_HOW TO COMPLETE THIS TASK_. Reproduce each line of the following material exactly, omitting the images.

SOURCE INFORMATION Start Marker

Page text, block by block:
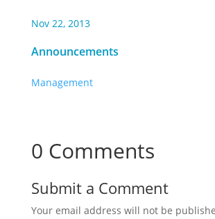
Nov 22, 2013
Announcements
Management
0 Comments
Submit a Comment
Your email address will not be
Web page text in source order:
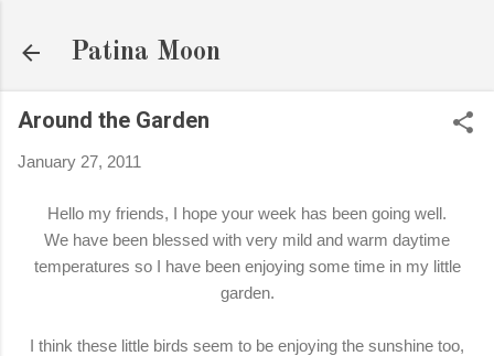
Patina Moon
Around the Garden
January 27, 2011
Hello my friends, I hope your week has been going well.
We have been blessed with very mild and warm daytime
temperatures so I have been enjoying some time in my little
garden.
I think these little birds seem to be enjoying the sunshine too,
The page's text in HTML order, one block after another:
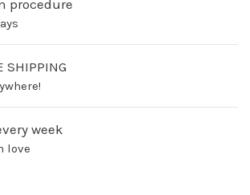
procedure
SHIPPING
week
love
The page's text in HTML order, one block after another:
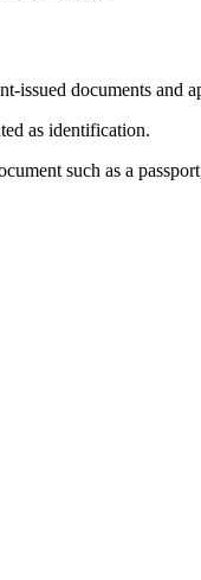
documents and
as identification.
such as a

SOURCE INFORMATION End Marker

_REPLY TO THE TASK_.
Page text, block by block:
Nov 22, 2013
Announcements
Management
0 Comments
Submit a Comment
Your email address will not be
Web page text in source order:
Patina Moon
Around the Garden
January 27, 2011
Hello my friends, I hope your week has been going well.
We have been blessed with very mild and warm daytime
temperatures so I have been enjoying some time in my little
garden.
I think these little birds seem to be enjoying the sunshine too,
The page's text in HTML order, one block after another:
procedure
SHIPPING
week
love
The page's text in HTML order, one block after another:
documents and
as identification.
such as a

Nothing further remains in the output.